Um velho, ou novo, problema urbano

O lixo é um problema mundial, desde o tecnológico ao convencional, o qual conhecemos hoje. É praticamente impossível viver na atualidade e manter os olhos fechados para a quantidade de lixo que há ao nosso redor. Antes, um problema predominantemente característico das grandes cidades, mas que, ao longo dos anos, como outros eventos modernos, atingiu o status de ‘problema mundial’, acumulando-se em todo o mundo onde haja consumo. Pode-se dizer que está ocorrendo o nascimento de uma nova cultura, a cultura do lixo. Caso um objeto quebre, hoje, ele não é mandado para o conserto, mas sim substituído por um novo, e o seu destino não é preciso ser mencionado. Os fatores arrevesados na relação entre o homem e a produção de lixo são diversos, porém não se pode identificar uma causa única, como os efeitos do capitalismo na sociedade.

No Rio de Janeiro, a Comlurb, empresa responsável pela conservação do meio ambiente e limpeza urbana, divulgou os dados da coleta de lixo de 34 bairros, desde Setembro de 2010 até Setembro de 2011. Bangu e Campo Grande, os bairros mais populosos, foram também os que geraram mais quantidade de lixos juntos, com valores em cerca de 217479,251 toneladas.

Em certos eventos como Carnaval, Copa do Mundo, etc., o trabalho é maior e mais pesado, pois a quantidade de lixo é maior. Em 2010, após o jogo Brasil x Chile, válido pela Copa do Mundo, foram coletadas 79 toneladas de resíduos nas ruas. Recentemente, durante o Rock in Rio, em três dias de show foram coletadas 84 toneladas de lixo. Ao final dos sete dias, a Comlurb coletou ao todo 150 toneladas.

A companhia também pratica ações como eventos de conscientização e orientação para crianças em escolas municipais, também conscientizando os próprios funcionários, além de promover ações, como na Copa do Mundo, para os torcedores utilizarem as lixeiras, deixando a cidade mais limpa. Para os exóticos, também foram feitas escaladas com garis alpinistas para a retirada de lixos nos morros da cidade.

O lixo sempre estará presente, em todos os lugares, não é possível parar de produzi-lo, principalmente em grandes cidades, onde há maior concentração de pessoas. A tendência é produzir mais e mais toneladas em nível mundial a cada dia que se passa. A forma pela qual é destinado já movimenta muito dinheiro e muitos questionamentos. No Rio de Janeiro, promovidos pela Comlurb, as sedes das Cooperativas de Catadores de Lixo (que ficam embaixo de viadutos) juntam papel, plástico, alumínio (latas), ferro e vidro, preferencialmente, que são encontrados pelas calçadas e se destinam, em sua maioria, a lixões e aterros sanitários, sendo vendendo-os para as empresas de reciclagem.

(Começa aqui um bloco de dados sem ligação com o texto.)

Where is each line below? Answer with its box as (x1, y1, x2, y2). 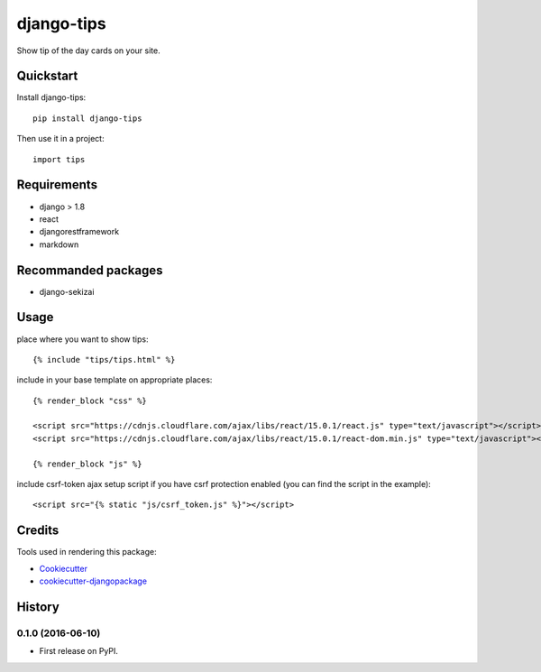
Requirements (16, 177, 98, 193)
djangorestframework (39, 226, 120, 237)
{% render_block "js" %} (32, 458, 142, 469)
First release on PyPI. (39, 646, 119, 657)
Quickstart (16, 69, 78, 84)
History (16, 599, 60, 614)
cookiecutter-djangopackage (39, 575, 148, 586)
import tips (32, 154, 86, 164)
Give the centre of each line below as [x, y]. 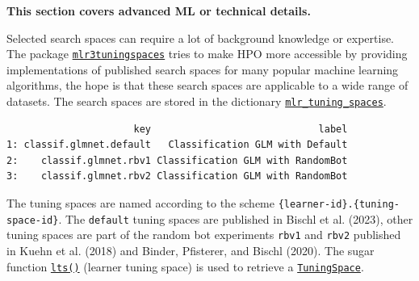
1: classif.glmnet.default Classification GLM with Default [177, 145]
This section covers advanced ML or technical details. [159, 10]
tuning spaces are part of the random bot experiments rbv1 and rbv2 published [204, 235]
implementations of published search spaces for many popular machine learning [203, 69]
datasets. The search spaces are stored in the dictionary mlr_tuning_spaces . [197, 101]
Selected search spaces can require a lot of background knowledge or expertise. [201, 38]
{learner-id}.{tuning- [339, 205]
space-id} [33, 220]
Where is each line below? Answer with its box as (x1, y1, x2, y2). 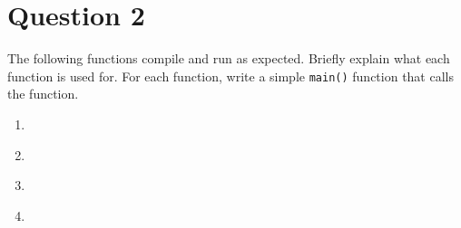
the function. (7, 84, 79, 103)
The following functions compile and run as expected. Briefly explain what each (7, 49, 450, 68)
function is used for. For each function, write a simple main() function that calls (7, 66, 454, 85)
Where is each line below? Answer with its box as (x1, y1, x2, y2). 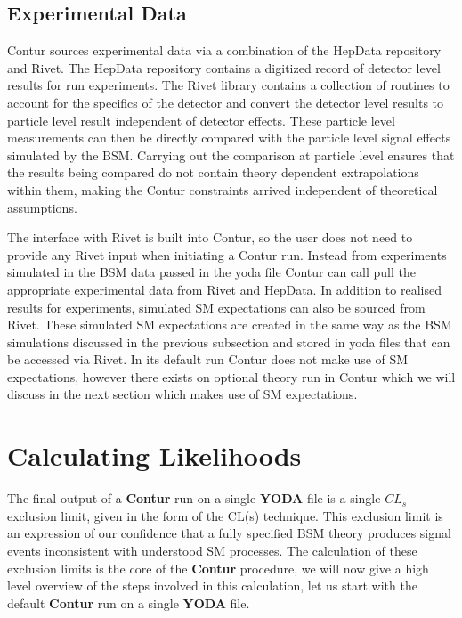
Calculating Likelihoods (7, 437, 302, 474)
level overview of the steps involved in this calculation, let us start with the (7, 576, 417, 595)
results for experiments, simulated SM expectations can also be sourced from (7, 297, 426, 316)
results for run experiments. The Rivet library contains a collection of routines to (7, 76, 450, 94)
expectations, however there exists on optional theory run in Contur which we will (7, 367, 456, 386)
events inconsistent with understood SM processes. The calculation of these (7, 541, 417, 559)
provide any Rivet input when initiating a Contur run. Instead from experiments (7, 245, 447, 264)
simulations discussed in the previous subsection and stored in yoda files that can (7, 332, 450, 351)

Entretanto, esta situação poderá ser mais prejudicial à cidade, tornando necessário mais atenção à uma medida inovadora (e provavelmente tecnológica) em termos de destinação de lixo e também enquanto não houver o interesse e esforço em aplicar essas medidas, se preocupando não com os altos custos, mas sim com conservar a cidade em condições de ficarem em nossa memória, com a consciência limpa.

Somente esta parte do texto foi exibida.